IV. La repetición y lo minoritario

Como señalaba al principio de este ensayo, podría afirmarse que, a grandes rasgos, el propósito central de DR era el de recobrar para los conceptos de “diferencia” y “repetición” un espacio ontológico propio que los liberara de la subordinación al primado de la identidad, al que la filosofía de la representación los había tenía sometidos a lo largo de la historia de la filosofía. Como señala Paul Patton (2013, p. 75), la concepción de un mundo libre de diferencias bosquejada en DR señalaba una defensa de lo particular contra todas las formas de universalización, de generalización o de representación, toda vez que -de acuerdo con Deleuze-, cada vez que comparece una representación, siempre hay una singularidad no representada, una singularidad que no se reconoce en el representante. En lo que respecta al tema de la repetición, ésta, como vimos, está relacionada con el poder de la diferencia en los términos de un proceso de producción que genera variación en y a través de la repetición. Por ello, el concepto de “repetición” está ligado a una variedad de otros conceptos, como “diferenciación”, “singularidad”, “variación”, “libertad”, “devenir”, “desterritorialización”, “línea de fuga”, o -como veremos enseguida- con la noción de “minoría” o “minoritario”. Ésta es la razón por la cual Deleuze afirmaba que todo lo que había escrito después de DR estaba ligado con este libro: el concepto de “repetición”, como el de “diferencia”, están presupuestos e implicados en la totalidad de la obra del filósofo francés.
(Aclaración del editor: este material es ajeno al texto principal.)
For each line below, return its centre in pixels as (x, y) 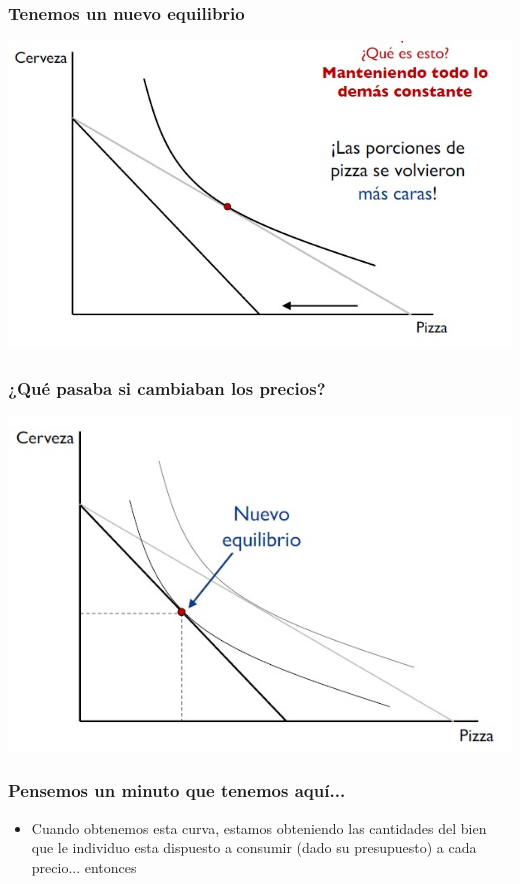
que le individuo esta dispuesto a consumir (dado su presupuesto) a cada (254, 847)
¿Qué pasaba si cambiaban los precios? (167, 387)
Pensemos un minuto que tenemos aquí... (177, 790)
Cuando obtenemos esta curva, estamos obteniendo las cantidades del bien (259, 827)
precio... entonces (84, 866)
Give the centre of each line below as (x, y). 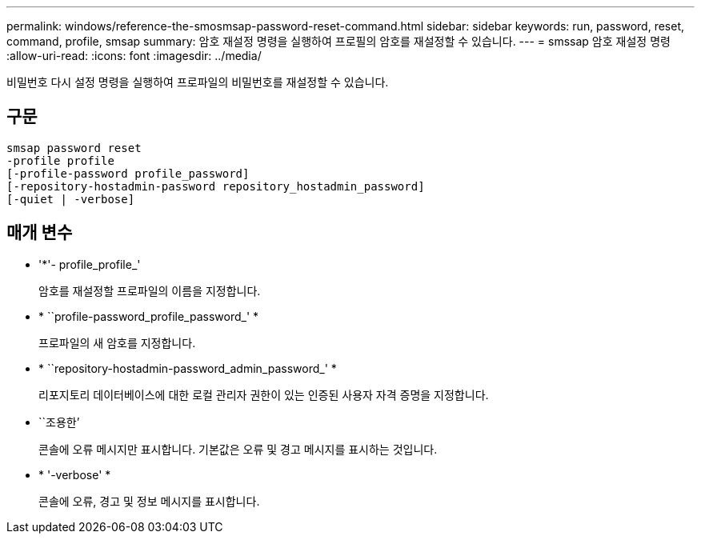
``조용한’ (59, 422)
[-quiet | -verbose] (71, 199)
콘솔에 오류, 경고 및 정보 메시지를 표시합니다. (149, 501)
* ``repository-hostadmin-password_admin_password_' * (188, 368)
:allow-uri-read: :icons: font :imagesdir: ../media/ (134, 56)
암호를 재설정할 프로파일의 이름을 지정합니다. (150, 290)
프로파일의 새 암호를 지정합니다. (117, 342)
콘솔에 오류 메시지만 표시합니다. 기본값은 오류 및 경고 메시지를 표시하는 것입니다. (238, 449)
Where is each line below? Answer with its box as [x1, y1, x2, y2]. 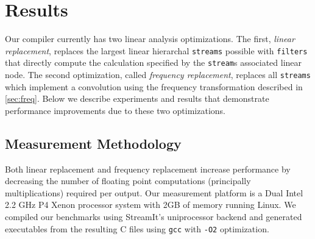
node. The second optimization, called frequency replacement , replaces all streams [5, 68, 311, 81]
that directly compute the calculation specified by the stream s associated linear [5, 56, 302, 69]
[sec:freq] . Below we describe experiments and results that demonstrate [5, 92, 269, 105]
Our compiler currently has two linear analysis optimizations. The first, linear [5, 32, 295, 45]
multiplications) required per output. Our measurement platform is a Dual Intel [5, 186, 303, 199]
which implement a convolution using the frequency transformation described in [5, 80, 303, 93]
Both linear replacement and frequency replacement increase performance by [5, 162, 291, 175]
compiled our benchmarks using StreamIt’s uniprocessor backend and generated [5, 210, 302, 223]
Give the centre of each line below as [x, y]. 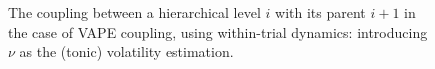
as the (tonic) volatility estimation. [126, 51]
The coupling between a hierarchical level [134, 12]
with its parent [320, 12]
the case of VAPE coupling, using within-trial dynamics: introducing [218, 31]
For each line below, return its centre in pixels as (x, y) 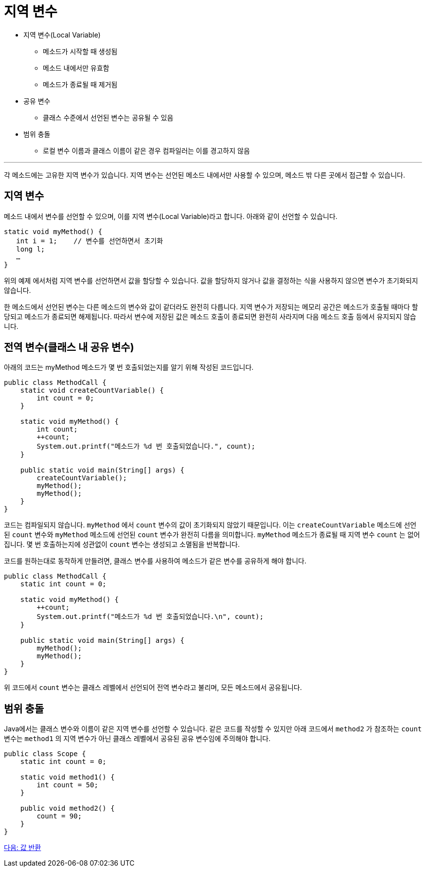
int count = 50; (67, 785)
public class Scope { (45, 754)
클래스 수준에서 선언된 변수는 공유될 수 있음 (108, 117)
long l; (31, 249)
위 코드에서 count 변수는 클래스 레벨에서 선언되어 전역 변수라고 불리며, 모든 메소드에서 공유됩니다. (153, 688)
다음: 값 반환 (23, 848)
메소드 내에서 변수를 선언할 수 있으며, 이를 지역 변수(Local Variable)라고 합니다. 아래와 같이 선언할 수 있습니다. (171, 216)
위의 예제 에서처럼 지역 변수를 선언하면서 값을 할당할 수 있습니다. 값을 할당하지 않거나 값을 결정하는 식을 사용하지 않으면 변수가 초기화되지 (211, 280)
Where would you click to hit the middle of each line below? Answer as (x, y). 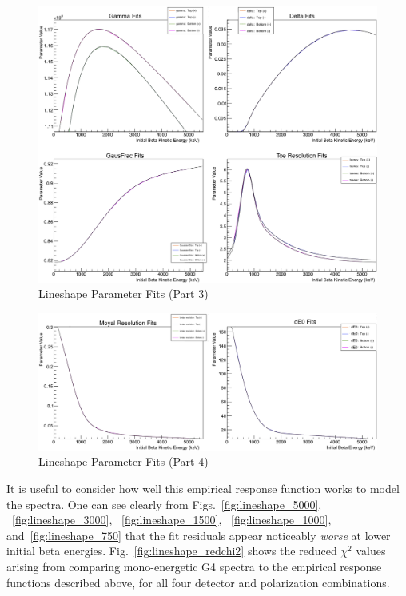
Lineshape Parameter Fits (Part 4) (123, 461)
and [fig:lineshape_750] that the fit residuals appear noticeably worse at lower (199, 535)
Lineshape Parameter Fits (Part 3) (123, 294)
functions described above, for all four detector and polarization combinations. (198, 582)
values (371, 551)
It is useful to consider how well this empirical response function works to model (203, 488)
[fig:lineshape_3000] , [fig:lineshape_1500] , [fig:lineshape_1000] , (172, 520)
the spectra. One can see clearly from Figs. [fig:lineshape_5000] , (164, 504)
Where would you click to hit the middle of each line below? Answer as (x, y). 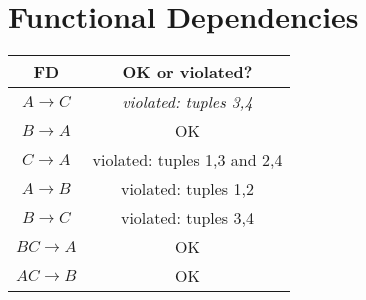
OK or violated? (187, 72)
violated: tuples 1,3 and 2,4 (187, 160)
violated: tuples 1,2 (187, 189)
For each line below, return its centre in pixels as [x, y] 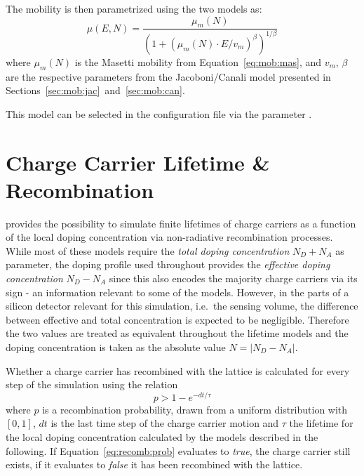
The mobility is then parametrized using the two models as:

Como vimos, la repetición no se produce como repetición de lo Mismo, esto es, no se produce mediante la mímesis. Por ello -como ya había señalado Kierkegaard- se opone punto por punto a la repetición pensada en términos platónicos. En “Simulacro y filosofía antigua”, un apéndice a Lógica del sentido, Deleuze explicaba que la expresión “invertir el platonismo” -utilizada por Nietzsche para definir la tarea de toda filosofía futura- significaba principalmente sacar a la luz y “acorralar” la motivación moral oculta de la teoría de las Ideas de Platón. En términos generales, el motivo de esta teoría habría sido el que nacería de una voluntad por seleccionar, por escoger. Dice Deleuze: “Distinguir la ‘cosa’ misma y sus imágenes, el original y la copia, el modelo y el simulacro” (Deleuze, 1969, p. 292). Con Platón nos las habríamos con una “dialéctica de la rivalidad” en la que se trataría de distinguir entre pretendientes, entre lo puro y lo impuro, entre lo auténtico y lo inauténtico. La identidad superior de la Idea, en este sentido, cumple el papel de fundamento; es ella la que posee algo en primer lugar y lo da a participar: lo Bueno, lo Justo, lo Bello. A partir de las Ideas en cuanto fundamento se desplegaría toda una jerarquía con grados de participación variable. Las copias serían pretendientes bien fundados que poseerían una semejanza interna con la Idea de la que participan, pero habría también simulacros, falsos pretendientes que estarían construidos sobre una disimilitud con la Idea y que por ello serán acusados de poseer una desviación o una perversión intrínseca.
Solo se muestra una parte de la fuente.